How to efficiently calculate membership counts by month and group
Question:
I have to calculate in Python the number of unique active members by year, month, and group for a large dataset (N ~ 30M). Membership always starts at the beginning of the month and ends at the end of the month. Here is a very small subset of the data.
print(df.head(6))
member_id type start_date end_date
1 10 A 2021-12-01 2022-05-31
2 22 B 2022-01-01 2022-07-31
3 17 A 2022-01-01 2022-06-30
4 57 A 2022-02-02 2022-02-28
5 41 B 2022-02-02 2022-04-30
My current solution is inefficient as it relies on a for loop:
import pandas as pd
date_list = pd.date_range(
start=min(df.start_date),
end=max(df.end_date),
freq='MS'
)
members = pd.DataFrame()
for d in date_list:
df['date_filter'] = (
(d >= df.start_date)
& (d <= df.end_date)
)
grouped_members = (
df
.loc[df.date_filter]
.groupby(by='type', as_index=False)
.member_id
.nunique()
)
member_counts = pd.DataFrame(
data={'year': d.year, 'month': d.month}
index=[0]
)
member_counts = member_counts.merge(
right=grouped_members,
how='cross'
)
members = pd.concat[members, member_counts]
members = members.reset_index(drop=True)
It produces the following:
print(members)
year month type member_id
0 2021 12 A 1
1 2021 12 B 0
2 2022 1 A 3
3 2022 1 B 1
4 2022 2 A 3
5 2022 2 B 2
6 2022 3 A 2
7 2022 3 B 2
8 2022 4 A 2
9 2022 4 B 2
10 2022 5 A 2
11 2022 5 B 1
12 2022 6 A 1
13 2022 6 B 1
14 2022 7 A 0
15 2022 7 B 1
I’m looking for a completely vectorized solution to reduce computational time.
Answers:
You can try creating temporary column storing pd.date_range
, exploding it and then do pd.crosstab
:
df["range"] = df.apply(
lambda x: pd.date_range(x["start_date"], x["end_date"], freq="M"),
axis=1,
)
# exploding only two columns to save memory
df = (
pd.crosstab(
(x := df[["range", "type"]].explode("range"))["range"], x["type"]
)
.stack()
.to_frame("member_id")
.reset_index()
)
df["year"], df["month"] = (d := df.pop("range")).dt.year, d.dt.month
print(df[["year", "month", "type", "member_id"]])
Prints:
year month type member_id
0 2021 12 A 1
1 2021 12 B 0
2 2022 1 A 2
3 2022 1 B 1
4 2022 2 A 3
5 2022 2 B 2
6 2022 3 A 2
7 2022 3 B 2
8 2022 4 A 2
9 2022 4 B 2
10 2022 5 A 2
11 2022 5 B 1
12 2022 6 A 1
13 2022 6 B 1
14 2022 7 A 0
15 2022 7 B 1
Updated answer that avoids melt
. Maybe faster? Uses the same idea as before where we don’t actually care about member ids, we are just keeping track of start/end counts
#Create multiindexed series for reindexing later
months = pd.date_range(
start=df.start_date.min(),
end=df.end_date.max(),
freq='MS',
).to_period('M')
ind = pd.MultiIndex.from_product([df.type.unique(),months],names=['type','month'])

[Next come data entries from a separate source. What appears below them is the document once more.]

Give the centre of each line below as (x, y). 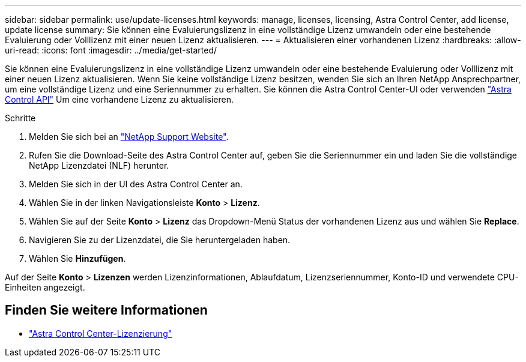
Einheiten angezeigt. (45, 287)
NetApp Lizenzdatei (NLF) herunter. (99, 165)
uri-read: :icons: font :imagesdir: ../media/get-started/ (111, 50)
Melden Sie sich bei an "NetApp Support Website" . (129, 137)
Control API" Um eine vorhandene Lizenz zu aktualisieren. (119, 99)
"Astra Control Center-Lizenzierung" (101, 333)
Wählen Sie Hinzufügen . (77, 258)
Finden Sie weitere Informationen (106, 310)
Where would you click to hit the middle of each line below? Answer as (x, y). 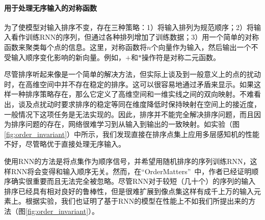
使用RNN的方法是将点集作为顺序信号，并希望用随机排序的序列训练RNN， (127, 161)
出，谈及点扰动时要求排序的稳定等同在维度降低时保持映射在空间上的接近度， (132, 104)
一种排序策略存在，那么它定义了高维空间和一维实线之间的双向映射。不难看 (136, 94)
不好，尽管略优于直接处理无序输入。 (65, 144)
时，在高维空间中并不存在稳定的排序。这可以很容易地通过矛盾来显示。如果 (129, 84)
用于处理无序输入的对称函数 (50, 7)
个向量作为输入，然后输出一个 (201, 47)
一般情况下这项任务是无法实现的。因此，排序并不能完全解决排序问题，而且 (129, 114)
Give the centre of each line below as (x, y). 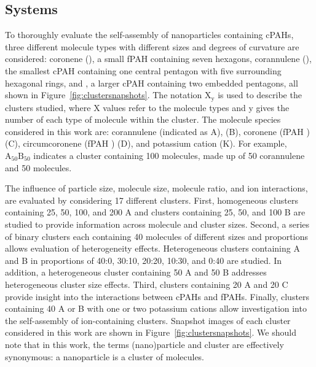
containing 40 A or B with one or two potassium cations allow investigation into (156, 308)
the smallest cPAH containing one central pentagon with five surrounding (143, 70)
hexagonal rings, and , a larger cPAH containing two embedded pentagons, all (152, 83)
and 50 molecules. (38, 167)
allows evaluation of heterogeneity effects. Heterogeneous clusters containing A (152, 248)
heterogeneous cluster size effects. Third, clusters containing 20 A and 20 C (147, 284)
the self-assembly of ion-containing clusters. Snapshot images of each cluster (148, 320)
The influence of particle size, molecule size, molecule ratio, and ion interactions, (156, 188)
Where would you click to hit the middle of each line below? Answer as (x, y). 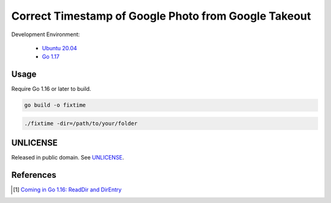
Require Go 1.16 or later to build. (51, 89)
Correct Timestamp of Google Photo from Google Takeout (161, 16)
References (34, 175)
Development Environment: (46, 34)
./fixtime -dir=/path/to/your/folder (81, 123)
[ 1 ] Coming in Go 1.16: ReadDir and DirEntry (67, 190)
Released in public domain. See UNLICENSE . (68, 158)
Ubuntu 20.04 (59, 48)
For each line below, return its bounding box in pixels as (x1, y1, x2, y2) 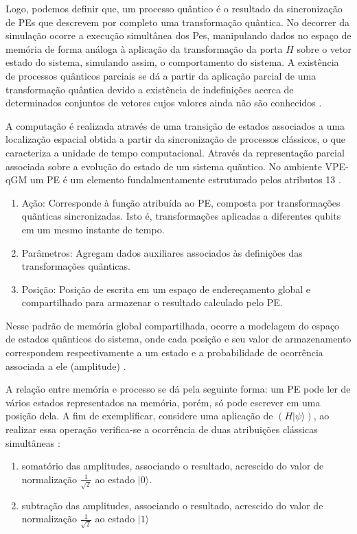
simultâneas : (5, 435, 60, 450)
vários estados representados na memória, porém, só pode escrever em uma (5, 395, 321, 409)
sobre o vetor (297, 41, 352, 56)
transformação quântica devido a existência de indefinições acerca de (5, 82, 294, 96)
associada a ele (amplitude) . (5, 358, 126, 373)
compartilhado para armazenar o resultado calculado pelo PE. (21, 295, 283, 310)
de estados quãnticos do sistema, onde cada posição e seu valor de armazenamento (5, 332, 352, 346)
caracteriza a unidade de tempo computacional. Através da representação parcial (5, 145, 345, 159)
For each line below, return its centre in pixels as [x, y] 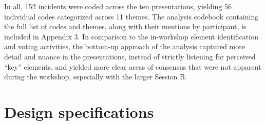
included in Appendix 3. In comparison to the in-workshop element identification [131, 36]
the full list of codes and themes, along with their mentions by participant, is [125, 26]
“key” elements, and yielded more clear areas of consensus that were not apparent [133, 66]
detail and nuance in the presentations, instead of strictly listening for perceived [130, 56]
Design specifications [79, 111]
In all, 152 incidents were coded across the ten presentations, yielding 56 [118, 6]
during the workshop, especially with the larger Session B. [96, 77]
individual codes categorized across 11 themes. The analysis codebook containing [131, 16]
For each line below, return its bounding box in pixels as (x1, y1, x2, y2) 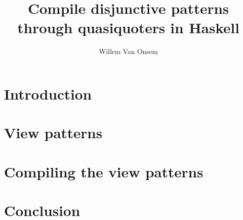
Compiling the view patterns (4, 161, 203, 181)
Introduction (4, 83, 92, 104)
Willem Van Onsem (99, 46, 158, 56)
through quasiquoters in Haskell (17, 17, 240, 38)
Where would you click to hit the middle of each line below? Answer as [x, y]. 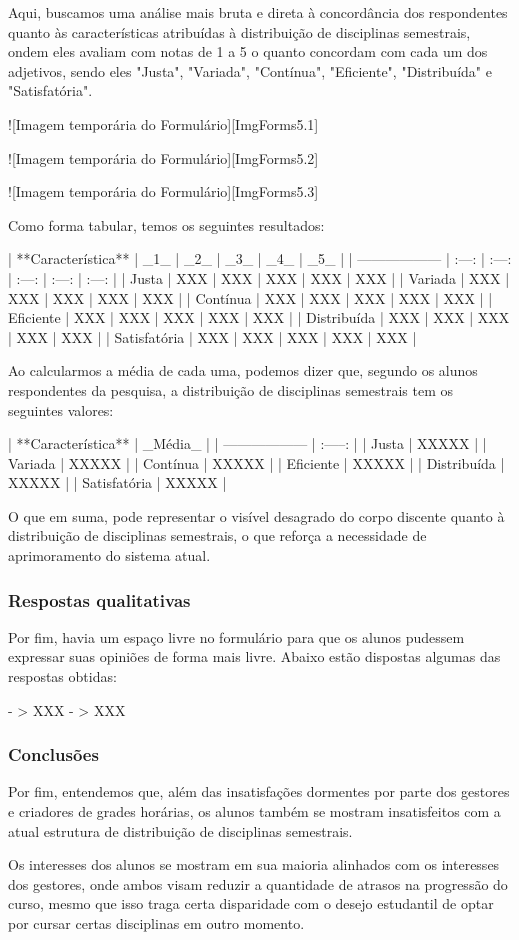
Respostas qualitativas [99, 599]
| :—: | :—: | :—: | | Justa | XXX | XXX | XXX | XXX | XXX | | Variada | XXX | [259, 277]
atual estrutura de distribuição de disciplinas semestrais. [180, 830]
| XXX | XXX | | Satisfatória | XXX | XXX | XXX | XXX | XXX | [212, 336]
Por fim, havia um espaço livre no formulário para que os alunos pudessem [236, 636]
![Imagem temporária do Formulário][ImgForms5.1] [163, 123]
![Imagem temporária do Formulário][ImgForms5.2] [163, 157]
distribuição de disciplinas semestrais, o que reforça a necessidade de [217, 535]
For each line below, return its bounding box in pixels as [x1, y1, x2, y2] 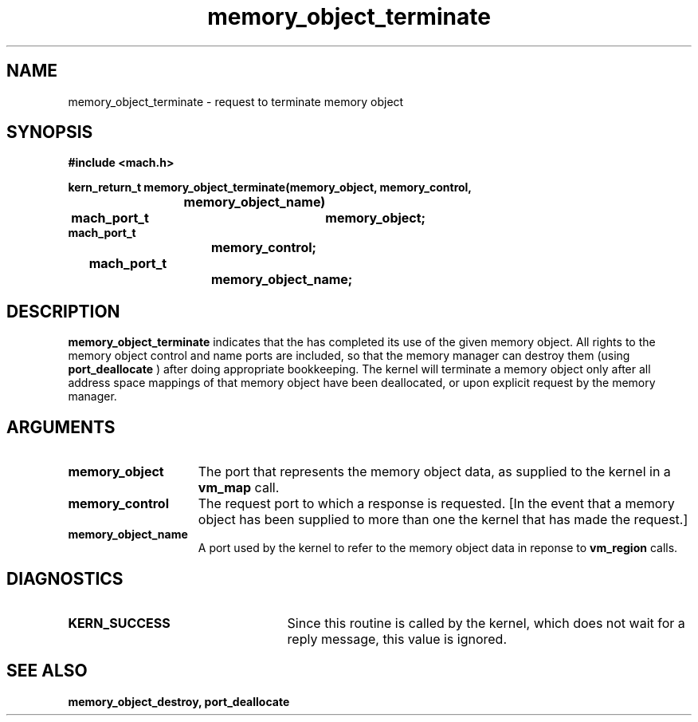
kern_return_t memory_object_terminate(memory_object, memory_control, [68, 180, 473, 195]
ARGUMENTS [6, 416, 116, 437]
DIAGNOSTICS [6, 568, 124, 589]
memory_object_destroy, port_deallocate [68, 694, 290, 708]
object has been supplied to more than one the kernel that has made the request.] [198, 511, 688, 528]
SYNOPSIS [6, 122, 93, 143]
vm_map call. [198, 479, 280, 496]
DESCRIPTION [6, 301, 120, 322]
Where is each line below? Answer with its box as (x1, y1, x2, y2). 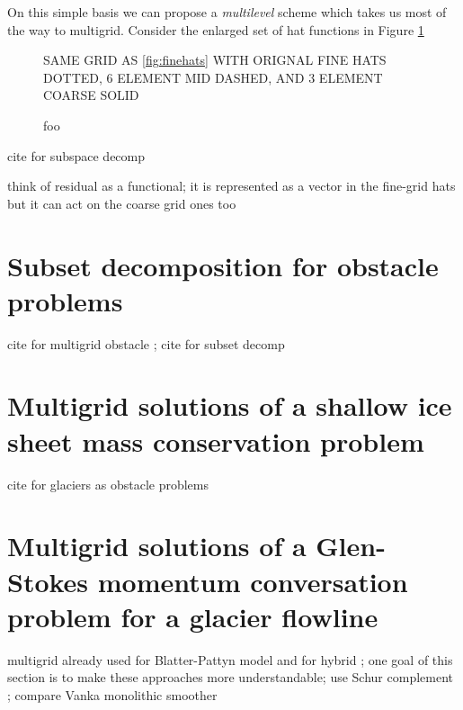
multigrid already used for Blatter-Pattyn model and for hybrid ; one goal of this (7, 650, 453, 669)
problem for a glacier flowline (7, 598, 378, 634)
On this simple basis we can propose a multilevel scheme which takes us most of (7, 3, 447, 21)
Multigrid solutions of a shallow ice (7, 387, 452, 424)
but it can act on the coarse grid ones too (7, 193, 236, 212)
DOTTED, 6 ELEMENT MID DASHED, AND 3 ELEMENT (43, 67, 383, 86)
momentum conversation (97, 562, 408, 599)
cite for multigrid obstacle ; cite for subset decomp (7, 334, 285, 353)
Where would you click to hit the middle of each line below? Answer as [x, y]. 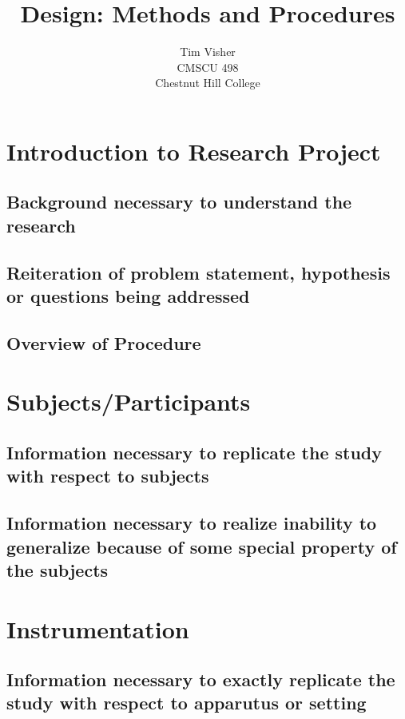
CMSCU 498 [208, 67]
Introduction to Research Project [194, 151]
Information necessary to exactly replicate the [201, 679]
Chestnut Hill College [208, 83]
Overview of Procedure [104, 342]
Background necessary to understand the [179, 202]
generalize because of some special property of [202, 546]
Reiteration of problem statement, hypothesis [199, 272]
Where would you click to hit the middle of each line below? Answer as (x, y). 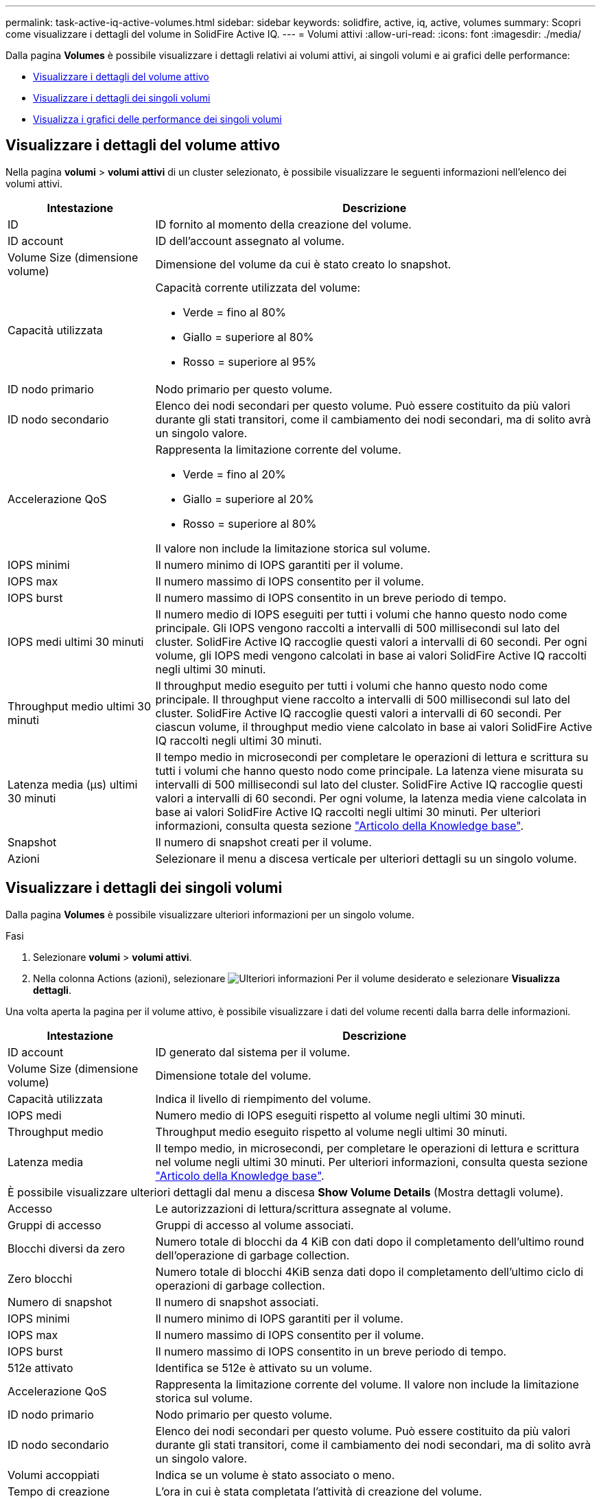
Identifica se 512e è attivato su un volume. (264, 1368)
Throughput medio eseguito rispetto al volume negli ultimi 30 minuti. (331, 1131)
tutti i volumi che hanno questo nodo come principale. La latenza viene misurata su (369, 770)
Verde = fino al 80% (234, 312)
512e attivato (40, 1368)
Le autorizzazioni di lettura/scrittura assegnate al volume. (303, 1208)
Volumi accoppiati (54, 1475)
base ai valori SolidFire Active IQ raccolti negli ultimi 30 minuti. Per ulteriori (348, 812)
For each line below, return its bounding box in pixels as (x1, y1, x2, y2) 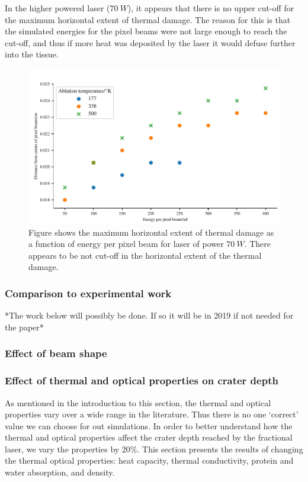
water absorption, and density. (5, 466, 115, 478)
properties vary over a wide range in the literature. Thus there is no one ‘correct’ (5, 408, 299, 420)
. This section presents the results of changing (137, 442, 303, 455)
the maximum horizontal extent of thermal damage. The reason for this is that (5, 13, 291, 25)
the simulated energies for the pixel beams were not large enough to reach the (5, 25, 287, 37)
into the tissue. (5, 48, 59, 60)
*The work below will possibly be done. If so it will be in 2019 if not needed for (5, 309, 294, 322)
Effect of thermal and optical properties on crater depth (5, 373, 278, 388)
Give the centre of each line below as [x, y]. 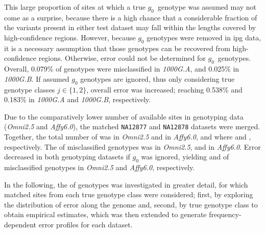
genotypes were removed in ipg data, [204, 37]
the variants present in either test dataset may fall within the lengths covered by [130, 27]
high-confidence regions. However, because [70, 37]
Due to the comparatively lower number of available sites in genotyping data [124, 116]
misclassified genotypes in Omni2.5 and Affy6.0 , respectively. [100, 167]
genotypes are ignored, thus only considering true [158, 78]
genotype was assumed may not [207, 7]
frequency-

#push each end date to the next month
df['end_date'] += pd.DateOffset(1)
#Convert the dates to yyyy-mm
df['start_date'] = df.start_date.dt.to_period('M')
df['end_date'] = df.end_date.dt.to_period('M')
#Get cumsum counts per type/month of start and ends
gb_counts = (
df.groupby('type').agg(
start = ('start_date','value_counts'),
end = ('end_date','value_counts'),
)
.reindex(ind)
.fillna(0)
.groupby('type')
.cumsum()
.astype(int)
)
counts = (gb_counts.start-gb_counts.end).unstack()
counts
ORIGINAL
Updated answer than works unless the same member_id/group has overlapping date ranges (in which case it double-counts)
The idea is to keep track of when the number of users changes per group instead of exploding out all months per user.
I think this should be very fast and I’m curious how it performs
Output
Code (looks long but is mostly comments)
import pandas as pd
import itertools
#Load example data
import io #just for reading in your example table
df = pd.read_csv(
io.StringIO("""
0 member_id type start_date end_date
1 10 A 2021-12-01 2022-05-31
2 22 B 2022-01-01 2022-07-31
3 17 A 2022-01-01 2022-06-30
4 57 A 2022-02-02 2022-02-28
5 41 B 2022-02-02 2022-04-30
"""),
delim_whitespace=True,
index_col=0,
parse_dates=['start_date','end_date'],
).reset_index(drop=True)
#Create categorical index for reindexing and ffill
months = pd.date_range(
start=df.start_date.min(),
end=df.end_date.max(),
freq='MS',
).to_period('M')
cat_ind = pd.Categorical(itertools.product(df.type.unique(),months))
#push each end date to the next month
df['end_date'] += pd.DateOffset(1)
#Convert the dates to yyyy-mm
df['start_date'] = df.start_date.dt.to_period('M')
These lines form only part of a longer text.